What the exercise asks
Lines that include "visible" make up the answer; copy all of them from the data below.

Supplied entries
··········
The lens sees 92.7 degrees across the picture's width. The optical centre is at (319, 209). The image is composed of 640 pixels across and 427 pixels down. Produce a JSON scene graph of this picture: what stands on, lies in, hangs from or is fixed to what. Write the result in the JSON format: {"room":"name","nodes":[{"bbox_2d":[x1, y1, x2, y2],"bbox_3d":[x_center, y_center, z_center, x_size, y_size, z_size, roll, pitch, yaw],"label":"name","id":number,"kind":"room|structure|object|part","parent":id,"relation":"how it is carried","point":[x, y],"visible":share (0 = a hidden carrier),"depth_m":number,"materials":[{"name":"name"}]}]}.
··········
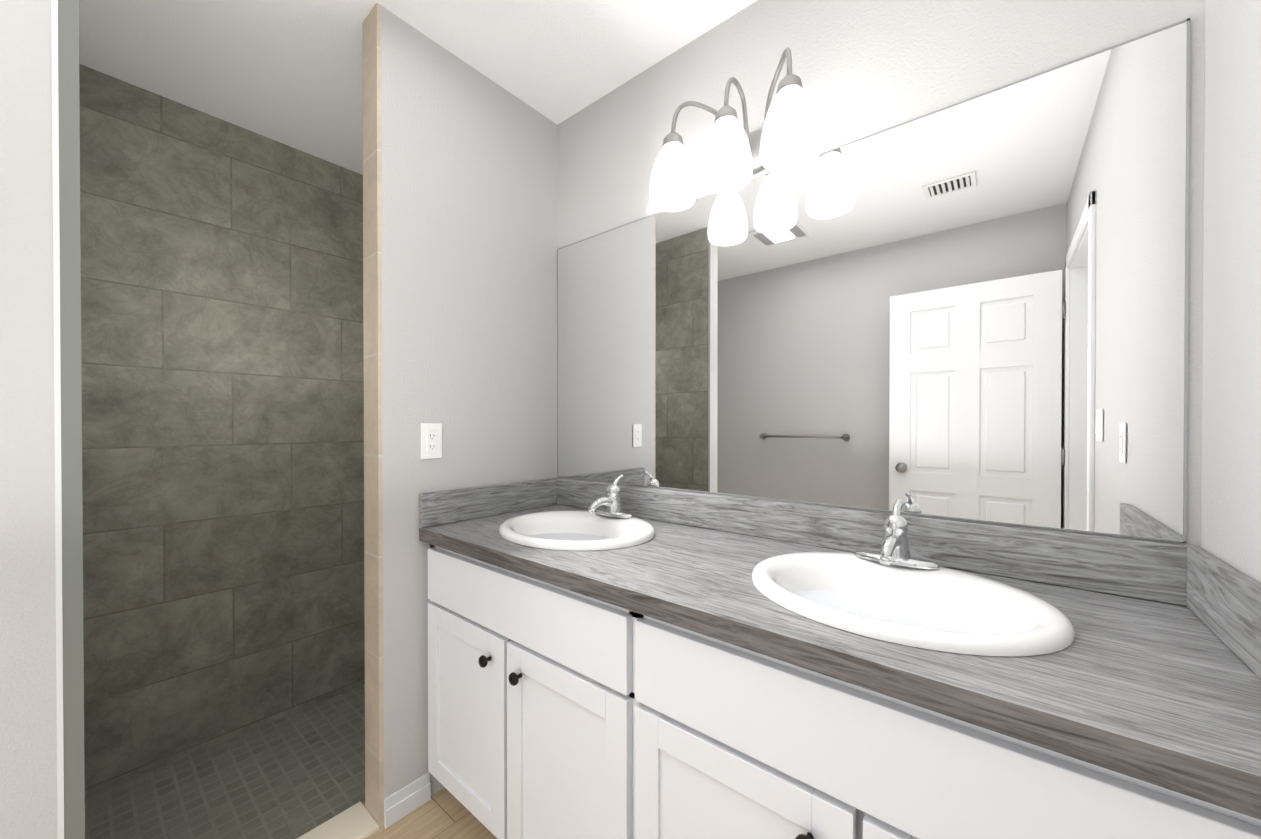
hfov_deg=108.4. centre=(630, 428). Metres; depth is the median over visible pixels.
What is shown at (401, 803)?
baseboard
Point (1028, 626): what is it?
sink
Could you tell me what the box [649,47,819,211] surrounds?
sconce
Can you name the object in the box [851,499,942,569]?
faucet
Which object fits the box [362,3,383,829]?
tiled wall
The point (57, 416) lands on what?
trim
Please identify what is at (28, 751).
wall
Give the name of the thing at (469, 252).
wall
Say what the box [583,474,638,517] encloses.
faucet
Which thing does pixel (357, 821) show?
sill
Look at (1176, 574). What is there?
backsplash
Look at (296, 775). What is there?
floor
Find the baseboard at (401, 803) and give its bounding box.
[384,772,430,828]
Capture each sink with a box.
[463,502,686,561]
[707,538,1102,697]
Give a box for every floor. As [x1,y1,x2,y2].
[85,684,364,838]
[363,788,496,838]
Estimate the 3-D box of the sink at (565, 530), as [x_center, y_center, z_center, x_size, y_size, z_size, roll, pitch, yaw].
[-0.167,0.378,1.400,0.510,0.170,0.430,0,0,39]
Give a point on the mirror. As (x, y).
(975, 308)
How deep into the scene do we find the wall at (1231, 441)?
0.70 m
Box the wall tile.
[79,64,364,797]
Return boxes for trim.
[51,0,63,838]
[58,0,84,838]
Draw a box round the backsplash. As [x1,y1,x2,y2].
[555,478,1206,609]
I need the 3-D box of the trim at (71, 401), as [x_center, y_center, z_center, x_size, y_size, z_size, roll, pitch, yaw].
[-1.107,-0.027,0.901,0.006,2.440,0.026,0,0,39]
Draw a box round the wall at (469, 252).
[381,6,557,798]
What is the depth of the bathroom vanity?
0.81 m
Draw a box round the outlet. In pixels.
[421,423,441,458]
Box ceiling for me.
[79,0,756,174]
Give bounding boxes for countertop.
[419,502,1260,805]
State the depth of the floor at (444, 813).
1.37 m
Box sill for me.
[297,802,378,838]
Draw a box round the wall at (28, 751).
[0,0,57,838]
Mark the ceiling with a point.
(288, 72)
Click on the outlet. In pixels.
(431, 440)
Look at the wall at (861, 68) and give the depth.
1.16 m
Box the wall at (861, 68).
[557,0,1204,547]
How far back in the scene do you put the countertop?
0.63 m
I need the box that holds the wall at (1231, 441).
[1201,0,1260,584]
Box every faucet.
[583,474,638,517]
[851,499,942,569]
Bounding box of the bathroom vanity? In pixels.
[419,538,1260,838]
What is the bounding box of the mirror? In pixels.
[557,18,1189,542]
··········
Answer to this exercise
The lens sees 92.7 degrees across the picture's width. The optical centre is at (319, 209). The image is composed of 640 pixels across and 427 pixels down. Produce a JSON scene graph of this picture: what stands on, lies in, hangs from or is fixed to what. Write the result in the JSON format: {"room":"name","nodes":[{"bbox_2d":[x1, y1, x2, y2],"bbox_3d":[x_center, y_center, z_center, x_size, y_size, z_size, roll, pitch, yaw],"label":"name","id":number,"kind":"room|structure|object|part","parent":id,"relation":"how it is carried","point":[x, y],"visible":share (0 = a hidden carrier),"depth_m":number,"materials":[{"name":"name"}]}]}.
hfov_deg=108.4. centre=(630, 428). Metres; depth is the median over visible pixels.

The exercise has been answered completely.